Extracted data entries:
● ● ● ● ● ● ●

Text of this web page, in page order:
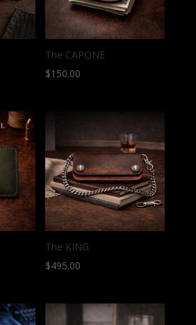
The CAPONE
$150.00
The KING
$495.00
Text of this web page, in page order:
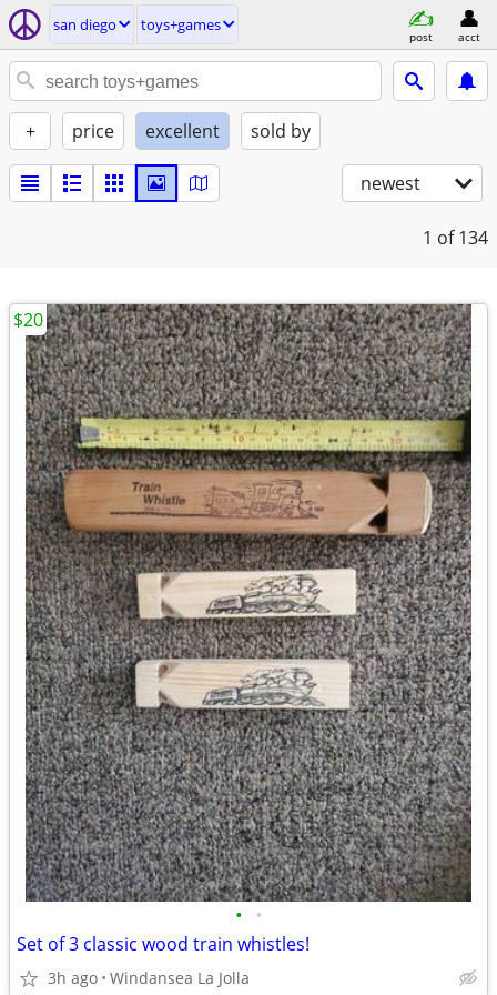
san diego toys+games
post acct
+ price excellent sold by
newest
1 of 134
• •
Set of 3 classic wood train whistles!
3h ago Windansea La Jolla
$20
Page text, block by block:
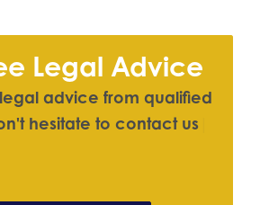
Legal Advice
legal advice from qualifed
n't hesitate to contact us
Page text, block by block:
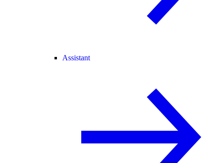
Assistant

● ● ● ● ● ● ●

Only the pictures are to be omitted; the records above must otherwise be reproduced exactly.

Text of this web page, in page order:
The CAPONE
$150.00
The KING
$495.00
Text of this web page, in page order:
san diego toys+games
post acct
+ price excellent sold by
newest
1 of 134
• •
Set of 3 classic wood train whistles!
3h ago Windansea La Jolla
$20
Page text, block by block:
Legal Advice
legal advice from qualifed
n't hesitate to contact us
Page text, block by block:
Assistant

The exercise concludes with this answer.